Ayende @ Rahien

Refunds available at head office

The RavenDB indexing process: Optimization

The actual process done by RavenDB to index documents is a fairly complex one. In order to understand what exactly happened, I decided to break it apart to pseudo code.

It looks something like this:

while database_is_running:
  stale = find_stale_indexes()
  lastIndexedEtag = find_last_indexed_etag(stale)
  docs_to_index = get_documents_since(lastIndexedEtag, batch_size)
  
  filtered_docs = execute_read_filters(docs_to_index)
  
  indexing_work = []
  
  for index in stale:
    
    index_docs = select_matching_docs(index, filtered_docs)
    
    if index_docs.empty:
      set_indexed(index, lastIndexedEtag)
    else
      indexing_work.add(index, index_docs)
      
  for work in indexing_work:
  
     work.index(work.index_docs)

And now let me show you the areas in which we did some perf work:

while database_is_running:
  stale = find_stale_indexes()
  lastIndexedEtag = find_last_indexed_etag(stale)
  docs_to_index = get_documents_since(lastIndexedEtag, batch_size)
  
  filtered_docs = execute_read_filters(docs_to_index)
  
  indexing_work = []
  
  for index in stale:
    
    index_docs = select_matching_docs(index, filtered_docs)
    
    if index_docs.empty:
      set_indexed(index, lastIndexedEtag)
    else
      indexing_work.add(index, index_docs)
      
  for work in indexing_work:
  
     work.index(work.index_docs)

All of which gives us a major boost in the system performance.

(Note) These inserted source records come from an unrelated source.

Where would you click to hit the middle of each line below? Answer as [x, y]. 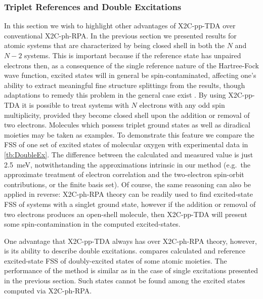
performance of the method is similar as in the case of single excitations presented [131, 270]
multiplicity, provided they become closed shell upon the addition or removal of [127, 115]
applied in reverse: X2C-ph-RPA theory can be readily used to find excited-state [128, 194]
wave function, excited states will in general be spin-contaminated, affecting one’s [130, 75]
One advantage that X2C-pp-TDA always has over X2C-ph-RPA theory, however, [130, 241]
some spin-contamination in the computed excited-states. [92, 224]
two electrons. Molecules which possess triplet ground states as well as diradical [127, 125]
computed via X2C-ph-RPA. [48, 290]
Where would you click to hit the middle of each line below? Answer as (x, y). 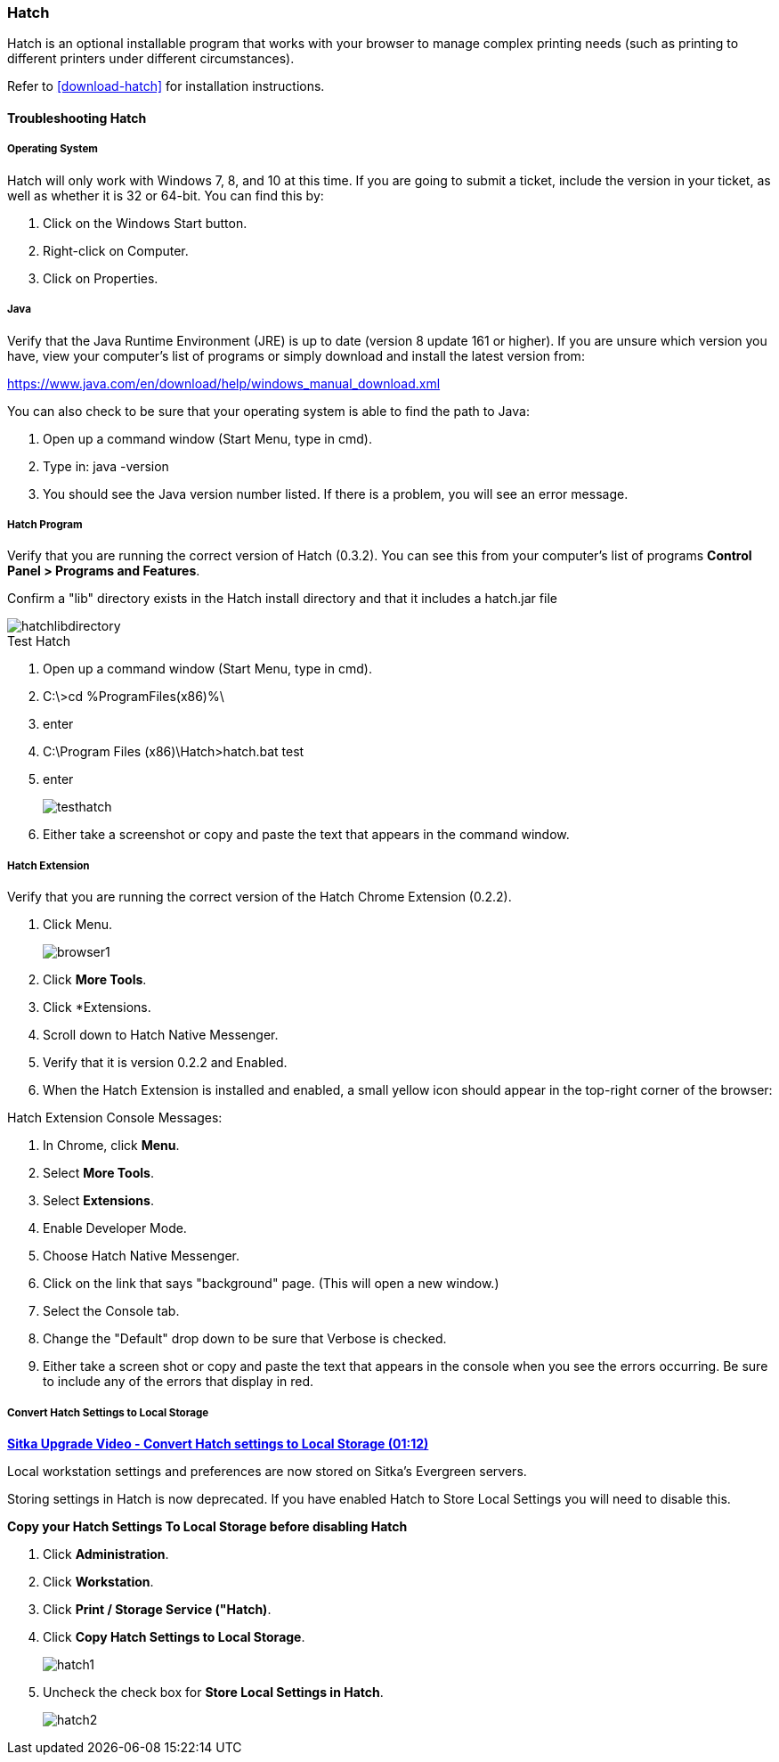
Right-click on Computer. (116, 250)
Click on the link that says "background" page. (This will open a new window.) (271, 1284)
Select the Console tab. (111, 1311)
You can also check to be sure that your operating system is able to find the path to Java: (268, 411)
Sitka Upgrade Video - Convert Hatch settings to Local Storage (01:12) (218, 1443)
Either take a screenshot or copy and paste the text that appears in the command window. (306, 835)
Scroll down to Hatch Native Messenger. (161, 1035)
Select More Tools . (98, 1173)
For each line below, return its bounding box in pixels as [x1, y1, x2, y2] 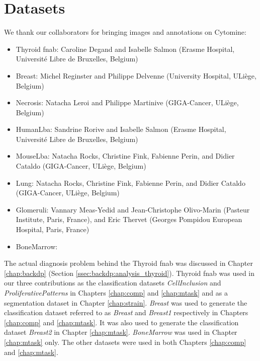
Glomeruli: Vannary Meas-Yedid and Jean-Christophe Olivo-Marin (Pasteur [16, 204, 250, 214]
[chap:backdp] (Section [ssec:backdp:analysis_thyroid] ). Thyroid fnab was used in [4, 267, 255, 278]
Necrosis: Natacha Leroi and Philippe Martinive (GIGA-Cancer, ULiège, [16, 97, 239, 108]
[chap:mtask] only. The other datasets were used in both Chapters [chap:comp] [4, 336, 246, 347]
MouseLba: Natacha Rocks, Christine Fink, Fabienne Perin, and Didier [16, 151, 235, 161]
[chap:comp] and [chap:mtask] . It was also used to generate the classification [4, 317, 239, 327]
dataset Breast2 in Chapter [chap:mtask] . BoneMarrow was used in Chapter [4, 327, 237, 337]
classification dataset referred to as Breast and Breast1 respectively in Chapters [4, 307, 248, 318]

I’ll discuss each part of that work in detail, don’t worry Winking smile

Comments

Nadav
04/18/2012 03:14 PM by
Nadav

The last: you could have just run index(index_docs) instead of adding it to a list and only at the end enumerate that list.

Ayende Rahien
04/18/2012 05:49 PM by
Ayende Rahien

Nadav, Doing so would force me to wait to filtering for each index. Instead, I can do the filtering first, then execute all of the indexes at once.

Andrew Harry
04/18/2012 11:15 PM by
Andrew Harry

Ayende, given the scarcity of good blog posts on RavenDB - could you release more of your future ones?

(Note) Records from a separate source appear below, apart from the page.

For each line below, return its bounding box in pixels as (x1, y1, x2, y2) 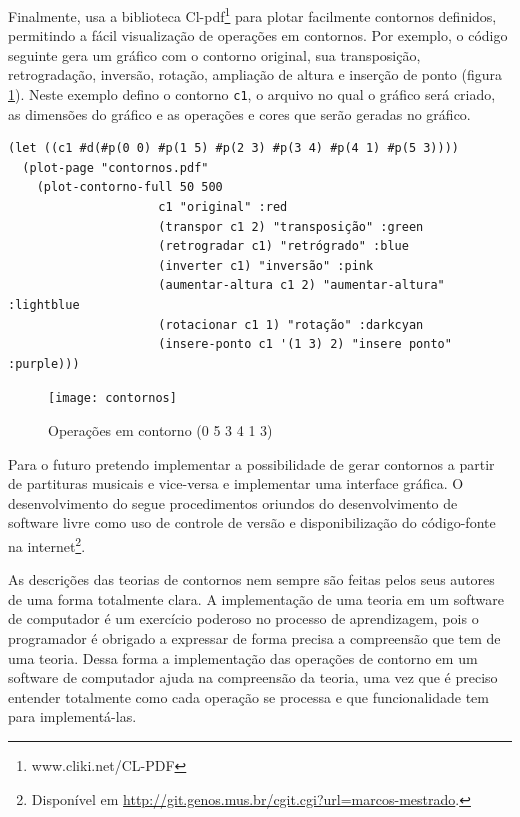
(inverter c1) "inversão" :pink (158, 258, 374, 273)
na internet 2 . (8, 533, 86, 556)
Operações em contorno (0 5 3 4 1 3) (48, 420, 273, 441)
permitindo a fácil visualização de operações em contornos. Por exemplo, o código (8, 25, 508, 46)
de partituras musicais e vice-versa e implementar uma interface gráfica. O (8, 473, 464, 494)
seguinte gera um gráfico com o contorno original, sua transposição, (8, 44, 421, 65)
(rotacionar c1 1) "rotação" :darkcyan (158, 317, 424, 332)
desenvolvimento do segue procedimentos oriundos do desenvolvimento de (8, 492, 458, 513)
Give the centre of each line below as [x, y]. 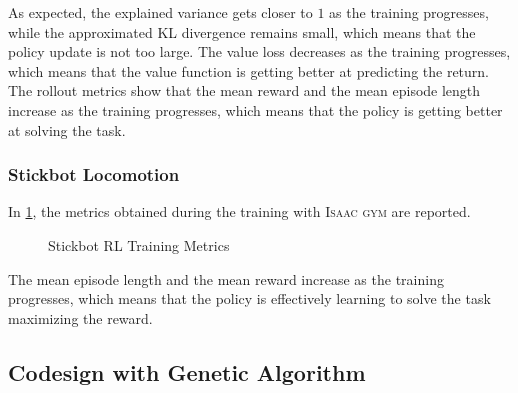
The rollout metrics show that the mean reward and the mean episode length [244, 90]
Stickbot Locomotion [94, 174]
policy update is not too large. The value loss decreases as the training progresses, [259, 51]
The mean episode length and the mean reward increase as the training [226, 278]
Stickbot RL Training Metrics [139, 244]
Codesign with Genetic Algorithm [187, 371]
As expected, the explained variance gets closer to [160, 12]
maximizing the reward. [80, 317]
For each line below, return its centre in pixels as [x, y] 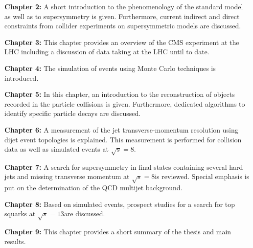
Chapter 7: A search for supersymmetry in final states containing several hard [124, 167]
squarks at [20, 214]
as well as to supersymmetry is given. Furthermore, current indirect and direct [122, 16]
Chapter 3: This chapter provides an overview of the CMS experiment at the [122, 42]
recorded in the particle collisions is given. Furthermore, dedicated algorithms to [125, 103]
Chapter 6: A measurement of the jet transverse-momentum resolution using [121, 129]
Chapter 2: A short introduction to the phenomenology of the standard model [124, 6]
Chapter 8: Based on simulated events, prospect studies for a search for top [120, 204]
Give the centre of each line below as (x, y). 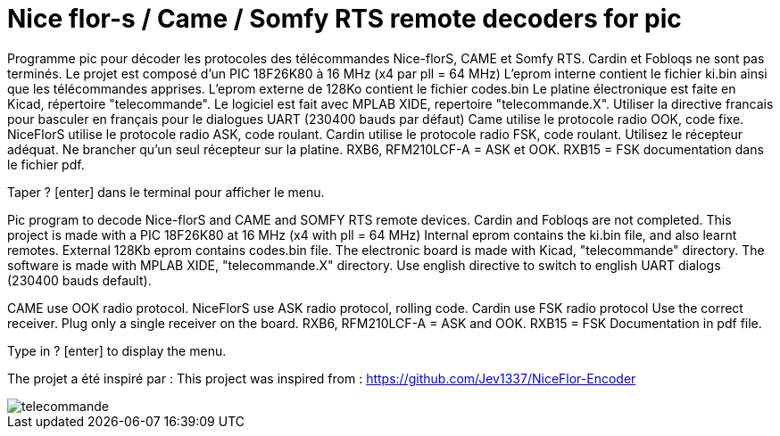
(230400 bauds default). (79, 280)
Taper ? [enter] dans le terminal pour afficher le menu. (166, 192)
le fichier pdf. (46, 164)
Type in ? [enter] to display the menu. (117, 350)
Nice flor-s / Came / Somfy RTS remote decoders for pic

I'm still learning but i'm loving what i'm seeing in RavenDB. Could you write more about 'best practises' and common pitfalls?

I am making my pitch to switch out our custom SQL & Azure tables combination in a CRM we are developing for RavenDB. So far I have shed nearly 6000+ lines of code and the conversion has taken less than a week.

Phillip Haydon
04/19/2012 03:26 AM by
Phillip Haydon

@Andrew - there's plenty of good blog posts for RavenDB, some people have found my few really helpful.

You can also join http://jabbr.net and chat to some of the guys in #ravendb room. Lots of people come in seeking help for different things and we can help most of the time.

Google Group is awesome too if you want quick answers from Ayende or his team.

Ayende Rahien
04/19/2012 08:11 AM by
Ayende Rahien

Andrew, There are actually a LOT of really good blog posts about RavenDB. And we have a lot of documentation, screen casts and both TekPub and PluralSight have courses about it. Most of the future posts here are actually about how to implement and optimize RavenDB, not how to work with it.

Tim
04/20/2012 07:32 AM by
Tim

Ayende, your pseudo code looks remarkably like python, any plans to switch languages? ;-)

Ayende Rahien
04/21/2012 09:16 AM by
Ayende Rahien

Tim, This is actually Boo. And I have been doing that for 7 years or so.

Comments have been closed on this topic.